感觉自己的声音是那样的微弱与渺小,即使我扯破了嗓子,拼命的吼出心中压抑的话语,又能怎样?谁理解?谁在乎?who knows? who cares?掏心的真诚与踮足的期许,只换来一句冷嘲的不屑与官样的托辞。没有人真正为我们着想过,没有,从来都没有!逆来顺受谁不会?好吧,变身娇弱温顺的小绵羊,在自己足够强大之前。
在学校的群里疯狂的敲字,直到十指发麻,天真的以为只要我们发出自己的声音,总归是有些效果的吧?可是呢,全是无力的嘶喊,这种歇斯底里的无助感,没有同样遭遇的同学是很难体会的到的。到最后,我像所有的困兽一样,也停下了舞动的爪牙,温顺的俯身,爬倒在地,安静的舔食饲养员从笼子外丢进来的食物。我不想就这样被驯服,我试图尽力的挣扎过,结果呢?可以想见:死得更惨。
骨子里,我真不是一愤青,我的血管里没有躁动与不安的血液。这一切的异样都出自于无奈,被逼的无奈。其实,乖乖的做一只被驯服的哈巴狗多好,有的吃就吃,有的睡就睡,看主子的眼色行事,处处为主子着想,偶尔还可以因为主子奖赏的一根骨头在同伴面前炫耀一番。
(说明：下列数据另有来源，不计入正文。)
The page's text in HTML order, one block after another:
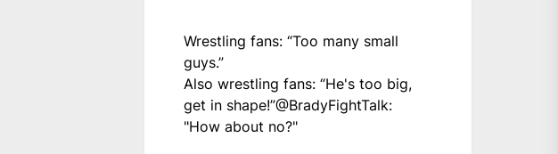
Wrestling fans: “Too many small
guys.”
Also wrestling fans: “He's too big,
get in shape!”@BradyFightTalk:
"How about no?"

四年前,我怀抱一颗赤诚的心踏进中国地质大学江城学院,做好了把我所有青春的激扬与热血洒在这片土地上的准备。我想,通过四年的勤奋苦学,一定要混出个人样来,我还清楚的记得军训时主席台上领导的教诲:今天我以江城学院为荣,明天江城学院以我为荣。四年里,对于我的母校:中国地质大学江城学院,我始终怀抱感恩之心,可她呢?回报我们的是什么?除了失望还是失望。这个让我失望到底的学校,我已对你无语伦比。我这么好一孩子,就这么给废了。